Tai Chi vs. Yoga

The ancient art and exercise of tai chi is based on several principles. Among them are slow, smooth, continuous movements, proper weight shifts, an erect but relaxed posture, slow deep breathing, a loosening of joints from within and having a calm and focused mind. Practicing tai chi daily strengthens and improves balance, as well as brings peace. Tai chi has been called meditation in motion. When you learn a form and relax, enjoy and get into the flow, it's easy to be "in the zone" which is being in the present moment, with no worries about the future or concerns about the past. This is helpful on many levels. It's an antidote to our busy day to day lives, and the release of calming chemicals in the brain energizes and relaxes us. With tai chi's basis in nature, especially balance, yin and yang, it helps to balance us, so we're able to slow down, and be better equipped to handle life's ups and downs. It's not helpful to be constantly going strong. Rest is important. Slow movements allow us to access the mind body connection, and activates the slow twitch muscles, which support joints, help maintain posture and improves the flow of blood and oxygen to all parts of the body. Slow movements also benefit the fascia, or connective tissue, by allowing the fascia to be fluid and able to slide. Moving slowly, we can properly align the joints for safe movements. Aside from these benefits, tai chi movements exercise our entire body, including internal organs, and even the mind. We can take the lessons learned in tai chi to many areas of our lives. In tai chi we pull energy towards us and redirect it outward. For instance, it reminds us, when we communicate, to listen and process before we respond. To pause and think instead of simply reacting. To slow down and be aware of our surroundings. To protect the natural world.
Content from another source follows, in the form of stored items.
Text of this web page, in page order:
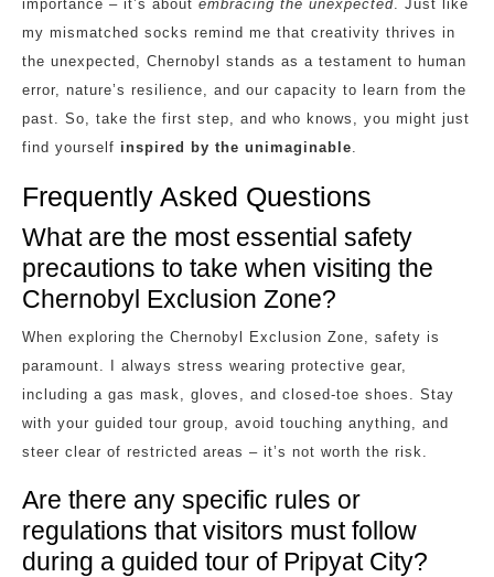
importance – it’s about embracing the unexpected . Just like
my mismatched socks remind me that creativity thrives in
the unexpected, Chernobyl stands as a testament to human
error, nature’s resilience, and our capacity to learn from the
past. So, take the first step, and who knows, you might just
find yourself inspired by the unimaginable
Frequently Asked Questions
What are the most essential safety
precautions to take when visiting the
Chernobyl Exclusion Zone?
When exploring the Chernobyl Exclusion Zone, safety is
paramount. I always stress wearing protective gear,
including a gas mask, gloves, and closed-toe shoes. Stay
with your guided tour group, avoid touching anything, and
steer clear of restricted areas – it’s not worth the risk.
Are there any specific rules or
regulations that visitors must follow
during a guided tour of Pripyat City?
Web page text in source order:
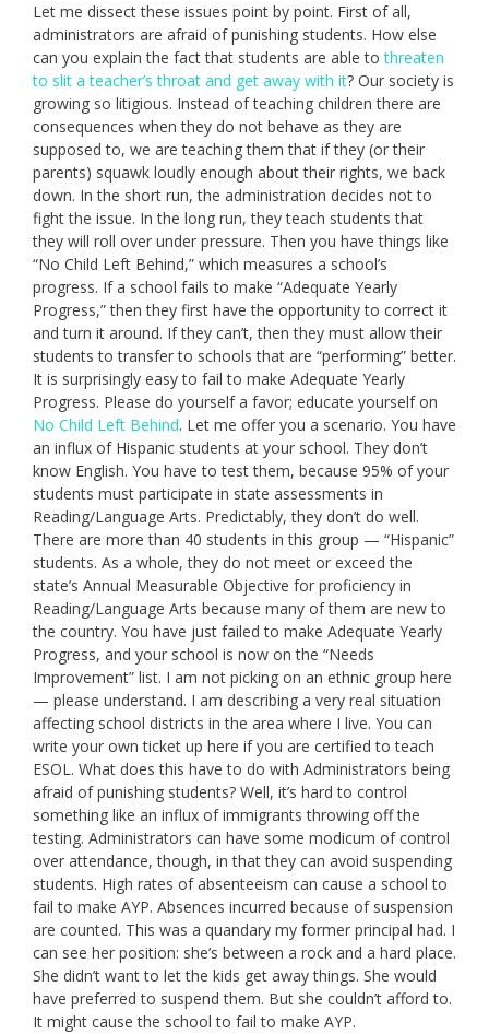
Let me dissect these issues point by point. First of all,
administrators are afraid of punishing students. How else
can you explain the fact that students are able tothreaten
to slit a teacher’s throat and get away with it? Our society is
growing so litigious. Instead of teaching children there are
consequences when they do not behave as they are
supposed to, we are teaching them that if they (or their
parents) squawk loudly enough about their rights, we back
down. In the short run, the administration decides not to
fight the issue. In the long run, they teach students that
they will roll over under pressure. Then you have things like
“No Child Left Behind,” which measures a school’s
progress. If a school fails to make “Adequate Yearly
Progress,” then they first have the opportunity to correct it
and turn it around. If they can’t, then they must allow their
students to transfer to schools that are “performing” better.
It is surprisingly easy to fail to make Adequate Yearly
Progress. Please do yourself a favor; educate yourself on
No Child Left Behind. Let me offer you a scenario. You have
an influx of Hispanic students at your school. They don’t
know English. You have to test them, because 95% of your
students must participate in state assessments in
Reading/Language Arts. Predictably, they don’t do well.
There are more than 40 students in this group — “Hispanic”
students. As a whole, they do not meet or exceed the
state’s Annual Measurable Objective for proficiency in
Reading/Language Arts because many of them are new to
the country. You have just failed to make Adequate Yearly
Progress, and your school is now on the “Needs
Improvement” list. I am not picking on an ethnic group here
— please understand. I am describing a very real situation
affecting school districts in the area where I live. You can
write your own ticket up here if you are certified to teach
ESOL. What does this have to do with Administrators being
afraid of punishing students? Well, it’s hard to control
something like an influx of immigrants throwing off the
testing. Administrators can have some modicum of control
over attendance, though, in that they can avoid suspending
students. High rates of absenteeism can cause a school to
fail to make AYP. Absences incurred because of suspension
are counted. This was a quandary my former principal had. I
can see her position: she’s between a rock and a hard place.
She didn’t want to let the kids get away things. She would
have preferred to suspend them. But she couldn’t afford to.
It might cause the school to fail to make AYP.

If someone has been doing yoga, and maybe just wants an additional experience, tai chi would complement their yoga practice. Tai chi classes are a different experience, I think they're more interactive, more relaxed, possibly even more fun!

Also, if a person has had an accident, illness or surgery, or is older and finds that yoga is not quite the right fit for them, tai chi is a great option. It's safe, slow and can be done by anyone, in any condition, even seated. Modifications are easy to make. It improves strength, confidence, the sense of well being and connection, and decreases the risk of falls in older adults.
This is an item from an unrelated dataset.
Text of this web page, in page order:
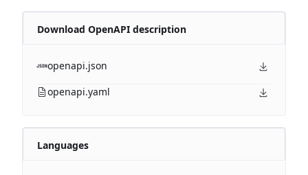
Download OpenAPI description
openapi.json
openapi.yaml
Languages

Tai chi is similar to yoga in some ways. Yoga originated in India long long ago and tai chi began in China, also in ancient times. Tai chi began as a martial art, and yoga, as a way of achieving harmony on the path to divine enlightenment. Both practices involve the body, mind, and spirit and were handed down from generation to generation. Both strengthen the muscles, and joints, and improves oxygenation to the entire body. Both practices improve balance, flexibility and core strength. Both use soft, relaxing music, as a background to class.
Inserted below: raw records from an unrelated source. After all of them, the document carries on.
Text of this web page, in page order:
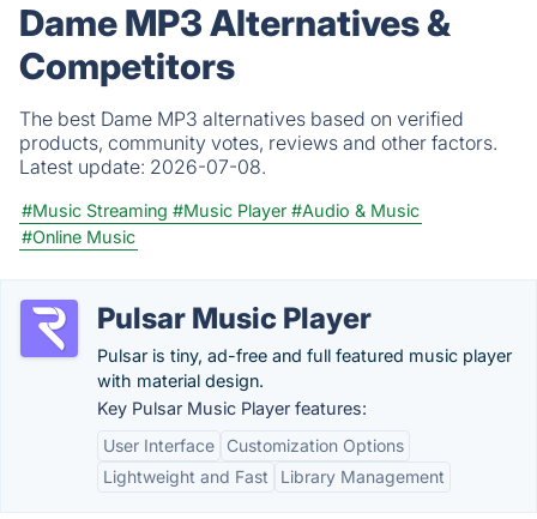
Dame MP3 Alternatives &
Competitors
The best Dame MP3 alternatives based on verified
products, community votes, reviews and other factors.
Latest update: 2026-07-08.
#Music Streaming #Music Player #Audio & Music
#Online Music
Pulsar Music Player
Pulsar is tiny, ad-free and full featured music player
with material design.
Key Pulsar Music Player features:
User Interface
Customization Options
Lightweight and Fast
Library Management

One thing that makes tai chi different from yoga is that we memorize the forms, which are similar to slow, graceful, flowing dances, so tai chi can be done at home everyday, to increase the health benefits, and in other settings, with other tai chi practitioners. We need to have a serene and focused mind to learn the forms. It's not that easy to move very slowly. If we happen to have a lapse in concentration, we lose our way. We try not to break the silken thread we are weaving.

Another difference is that tai chi is extremely safe. There are very few tai chi injuries due to its slow, controlled movements and never stretching the joints to their full capacity. Tai chi is, in 4 words, slow, smooth, soft and stable. Participants are encouraged to never move to the point of pain, and to rest whenever needed. There is absolutely no judgement in tai chi. Every class progresses at its own rate.

Also, tai chi doesn't vary a lot , week-to-week, like yoga classes. We get full body exercise in every class. We build on the forms we already know, modifying and improving them, deepening our understanding, adding in deeper breathing, and smoother, softer movements and also learn new ones.

In Suzie's class, tai chi starts with a warm up, slowly moving the joints. Then there's the review part of class to practice in the current form they're learning, clearing up any problems. Then it's time to learn the next movement, broken down to small bits to assist learning, and practice the new form several times. Questions are welcomed and addressed.

Students end the hour with Qi Gong exercises, relaxing, energy producing movements, where students simply follow the instructor, meant to relax and cool down the muscles and joints and aid our transition to the rest of the day.